Something that I hear repeatedly from constituents is the lack of consistency around reasonable adjustments. Support agreed with one manager often disappears when roles change, teams move or a restructure happens. People are forced to re-explain themselves, re-justify their needs and start again. That is not dignity at work. Adjustments should travel with the worker and not depend on who happens to be in charge that month.

A constituent who contacted me described a stark contrast between workplaces that created barriers and those that removed them. In early roles, including in a warehouse and later in a café, my constituent was keen to work and learn, but support was minimal. Tasks were not adapted, opportunities to build skills were restricted and they were left without support. In more recent roles, they now volunteer as a radio presenter and at the Lowry theatre, and are also employed as a trainer delivering the Oliver McGowan mandatory training programme. My constituent tells me that she loves the reasonable adjustments that they have put in place for her, compared with the very little that was in place in earlier roles.

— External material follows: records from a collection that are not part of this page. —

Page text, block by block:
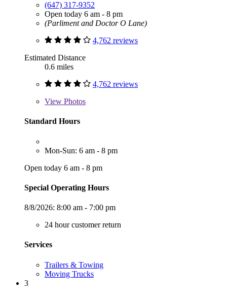
(647) 317-9352
Open today 6 am - 8 pm
(Parliment and Doctor O Lane)
4,762 reviews
Estimated Distance
0.6 miles
4,762 reviews
View Photos
Standard Hours
Mon-Sun: 6 am - 8 pm
Open today 6 am - 8 pm
Special Operating Hours
8/8/2026: 8:00 am - 7:00 pm
24 hour customer return
Services
Trailers & Towing
Moving Trucks
3
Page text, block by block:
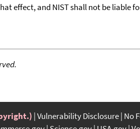
effect, and NIST shall not be liable
Vulnerability Disclosure No
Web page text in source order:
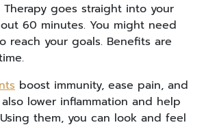
goes straight into your
60 minutes. You might need
reach your goals. Benefits are
boost immunity, ease pain, and
lower inflammation and help
them, you can look and feel
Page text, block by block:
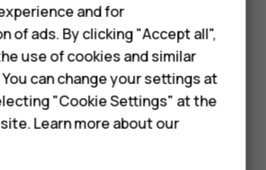
phones
tap the quick settings icons on the
see more icons, drag the menu
and for
of ads. By clicking "Accept all",
use of cookies and similar
can change your settings at
"Cookie Settings" at the
Learn more about our
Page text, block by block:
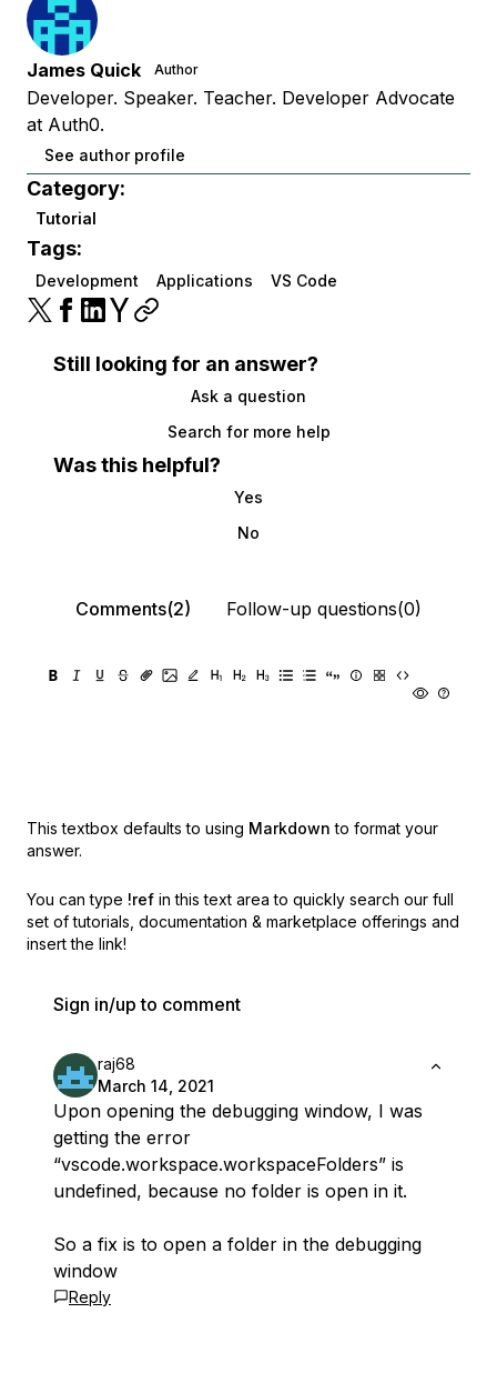
James Quick Author
Developer. Speaker. Teacher. Developer Advocate
at Auth0.
See author profile
Category:
Tutorial
Tags:
Development Applications VS Code
Still looking for an answer?
Ask a question
Search for more help
Was this helpful?
Yes
No
Comments(2) Follow-up questions(0)
This textbox defaults to using Markdown to format your
answer.
You can type !ref in this text area to quickly search our full
set of tutorials, documentation & marketplace offerings and
insert the link!
Sign in/up to comment
raj68
March 14, 2021
Upon opening the debugging window, I was
getting the error
“vscode.workspace.workspaceFolders” is
undefined, because no folder is open in it.
So a fix is to open a folder in the debugging
window
Reply
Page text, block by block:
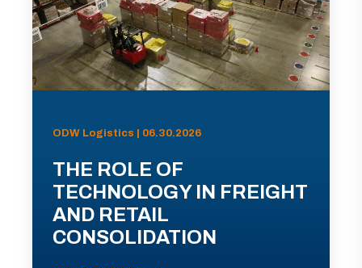
ODW Logistics | 06.30.2026
THE ROLE OF
TECHNOLOGY IN FREIGHT
AND RETAIL
CONSOLIDATION
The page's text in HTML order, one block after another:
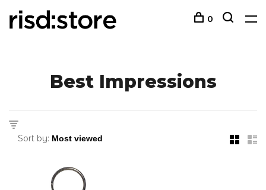
0
Best Impressions
Sort by:
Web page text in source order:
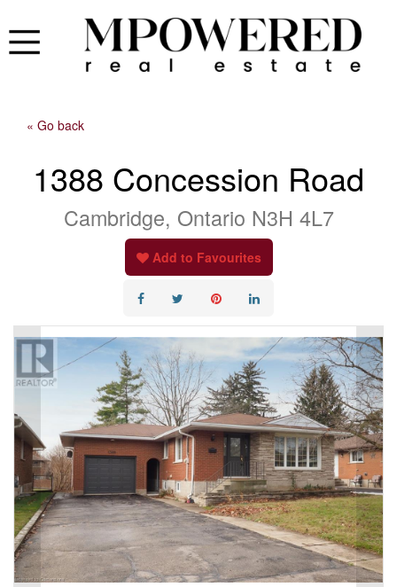
« Go back
1388 Concession Road
Cambridge, Ontario N3H 4L7
Add to Favourites
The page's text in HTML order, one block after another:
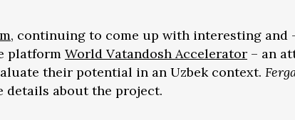
, continuing to come up with interesting and
platform World Vatandosh Accelerator – an
their potential in an Uzbek context.
details about the project.
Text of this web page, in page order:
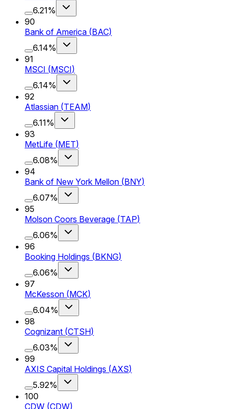
6.21%
90
Bank of America (BAC)
6.14%
91
MSCI (MSCI)
6.14%
92
Atlassian (TEAM)
6.11%
93
MetLife (MET)
6.08%
94
Bank of New York Mellon (BNY)
6.07%
95
Molson Coors Beverage (TAP)
6.06%
96
Booking Holdings (BKNG)
6.06%
97
McKesson (MCK)
6.04%
98
Cognizant (CTSH)
6.03%
99
AXIS Capital Holdings (AXS)
5.92%
100
CDW (CDW)
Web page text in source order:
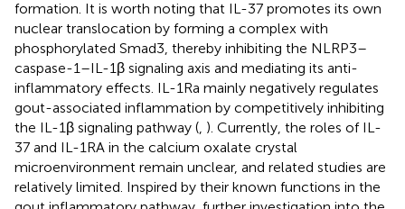
formation. It is worth noting that IL-37 promotes its own
nuclear translocation by forming a complex with
phosphorylated Smad3, thereby inhibiting the NLRP3–
caspase-1–IL-1β signaling axis and mediating its anti-
inflammatory effects. IL-1Ra mainly negatively regulates
gout-associated inflammation by competitively inhibiting
the IL-1β signaling pathway ( ). Currently, the roles of IL-
37 and IL-1RA in the calcium oxalate crystal
microenvironment remain unclear, and related studies are
relatively limited. Inspired by their known functions in the
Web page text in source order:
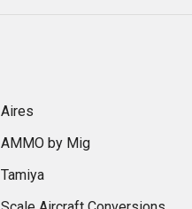
Aires
AMMO by Mig
Tamiya
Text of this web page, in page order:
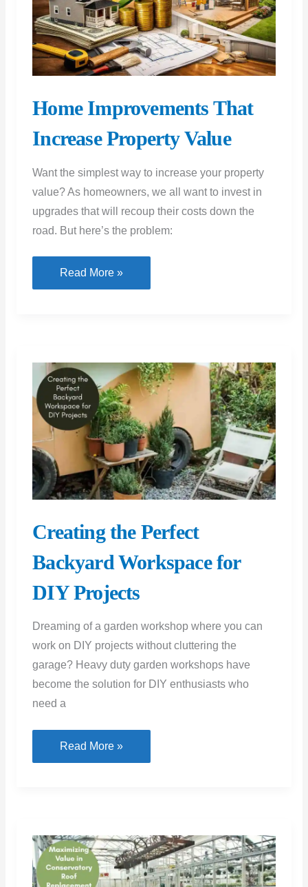
Home Improvements That
Increase Property Value
Want the simplest way to increase your property
value? As homeowners, we all want to invest in
upgrades that will recoup their costs down the
road. But here’s the problem:
Home
Improvements
Value
Read More »
Creating the Perfect
Backyard Workspace for
DIY Projects
Dreaming of a garden workshop where you can
work on DIY projects without cluttering the
garage? Heavy duty garden workshops have
become the solution for DIY enthusiasts who
need a
Creating
the
for
DIY
Projects
Read More »
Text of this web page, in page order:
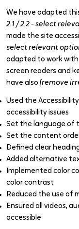
We have adapted
2.1 / 2.2 - select
made the site
select relevant
adapted to work with
screen readers and
have also[remove
Used the
accessibility issues
Set the language of
Set the content
Defined clear
Added alternative
Implemented color
color contrast
Reduced the use of
Ensured all videos,
accessible
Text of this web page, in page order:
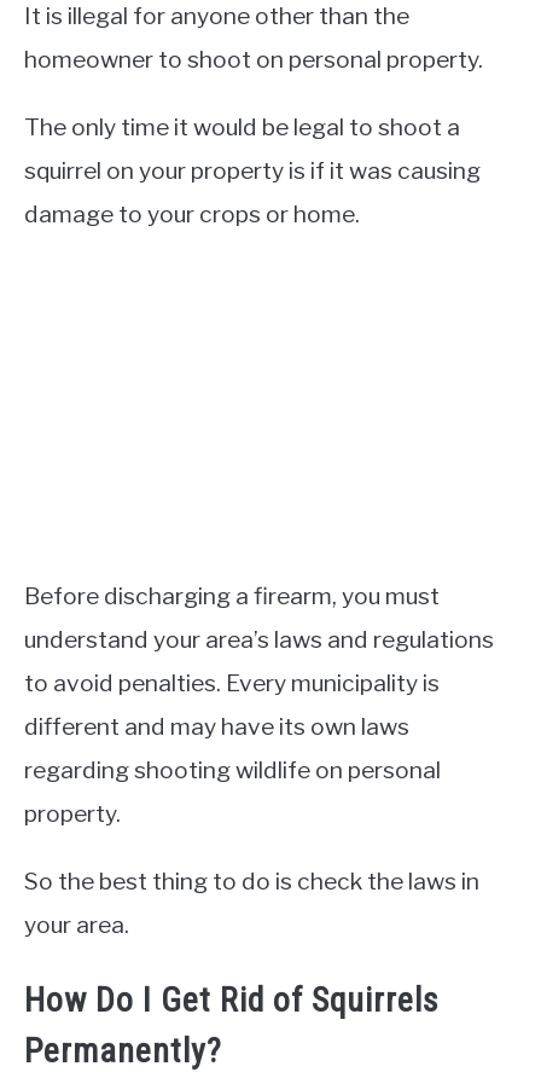
It is illegal for anyone other than the
homeowner to shoot on personal property.
The only time it would be legal to shoot a
squirrel on your property is if it was causing
damage to your crops or home.
Before discharging a firearm, you must
understand your area’s laws and regulations
to avoid penalties. Every municipality is
different and may have its own laws
regarding shooting wildlife on personal
property.
So the best thing to do is check the laws in
your area.
How Do I Get Rid of Squirrels
Permanently?
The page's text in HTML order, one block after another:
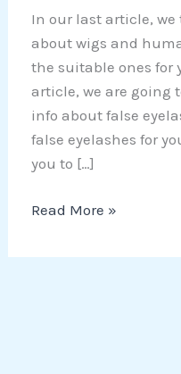
In our last article,
about wigs and
the suitable ones for
article, we are going
info about false
false eyelashes for
you to […]
Read More »
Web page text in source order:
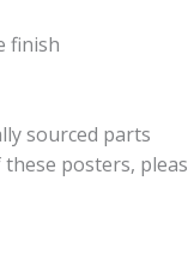
finish
sourced parts
posters,
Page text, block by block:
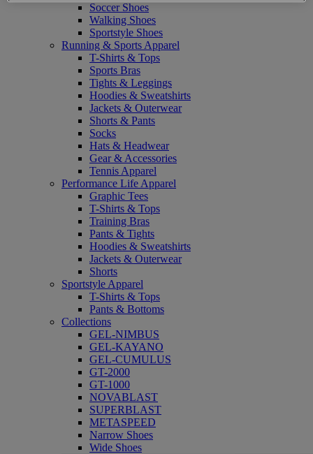
Soccer Shoes
Walking Shoes
Sportstyle Shoes
Running & Sports Apparel
T-Shirts & Tops
Sports Bras
Tights & Leggings
Hoodies & Sweatshirts
Jackets & Outerwear
Shorts & Pants
Socks
Hats & Headwear
Gear & Accessories
Tennis Apparel
Performance Life Apparel
Graphic Tees
T-Shirts & Tops
Training Bras
Pants & Tights
Hoodies & Sweatshirts
Jackets & Outerwear
Shorts
Sportstyle Apparel
T-Shirts & Tops
Pants & Bottoms
Collections
GEL-NIMBUS
GEL-KAYANO
GEL-CUMULUS
GT-2000
GT-1000
NOVABLAST
SUPERBLAST
METASPEED
Narrow Shoes
Wide Shoes
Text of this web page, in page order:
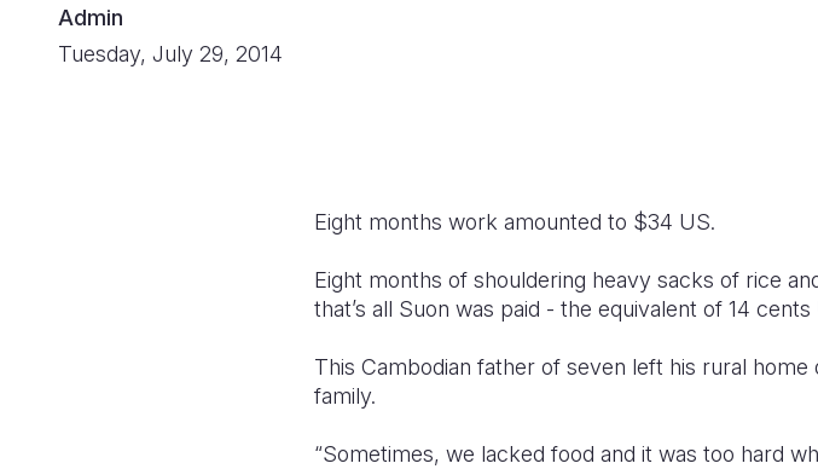
Admin
Tuesday, July 29, 2014
Eight months work amounted to $34 US.
Eight months of shouldering heavy sacks of rice
that’s all Suon was paid - the equivalent of 14
This Cambodian father of seven left his rural
family.
“Sometimes, we lacked food and it was too hard
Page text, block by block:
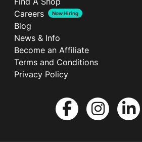
Careers
Now Hiring
Blog
News & Info
Become an Affiliate
Terms and Conditions
Privacy Policy
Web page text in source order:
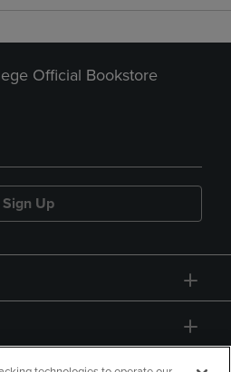
Official Bookstore
Sign Up
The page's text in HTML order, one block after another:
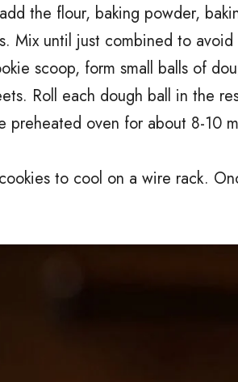
the flour, baking powder,
Mix until just combined to
scoop, form small balls of
Roll each dough ball in the
preheated oven for about 8-10
to cool on a wire rack.
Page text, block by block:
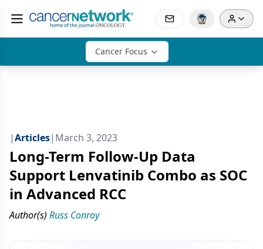
Cancer Focus
|Articles| March 3, 2023
Long-Term Follow-Up Data
Support Lenvatinib Combo as SOC
in Advanced RCC
Author(s) Russ Conroy
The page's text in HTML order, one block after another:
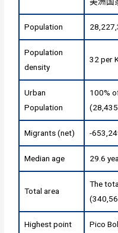
Population
Population
density
32 per
Urban
Population
100%
Migrants (net) -
Median age 29.6
Total area
The
Highest point Pico
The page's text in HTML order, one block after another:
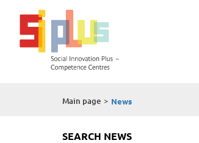
Main page > News
SEARCH NEWS
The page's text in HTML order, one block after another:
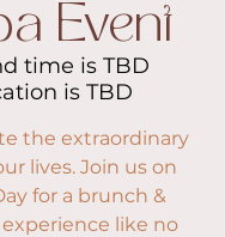
Event
time is TBD
is TBD
the extraordinary
lives. Join us on
for a brunch &
like no
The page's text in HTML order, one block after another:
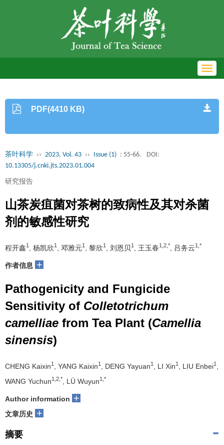
PDF(4410 KB)
茶叶科学 ›› 2023, Vol. 43 ›› Issue (1) : 55-66.
DOI:
10.13305/j.cnki.jts.2023.01.004
研究报告
山茶炭疽菌对茶树的致病性及其对杀菌
剂的敏感性研究
程开鑫1 , 杨凯欣1 , 邓雅元1 , 黎欣1 , 刘恩贝 1 , 王玉春1,2,* , 吕务云1,*
作者信息 +
Pathogenicity and Fungicide
Sensitivity of Colletotrichum
camelliae from Tea Plant (Camellia
sinensis)
CHENG Kaixin1 , YANG Kaixin1 , DENG Yayuan1 , LI Xin1 , LIU Enbei1
WANG Yuchun1,2,* , LÜ Wuyun1,*
Author information +
文章历史 +
摘要
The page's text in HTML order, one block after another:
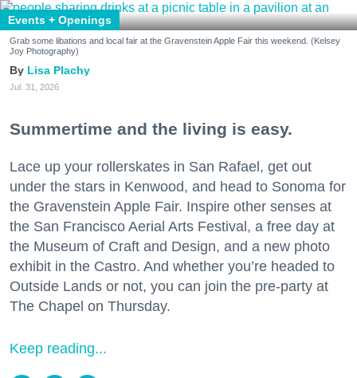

Another constituent, a new mother, contacted me about her attempt to return to work following maternity leave. She is autistic and requested reasonable adjustments to support her return. Instead of support, she was met with suggestions, including from HR, that needing reasonable adjustments meant that she is not fit for work at all. That response is deeply concerning, and it speaks to a wider problem about how disabled workers are too often treated.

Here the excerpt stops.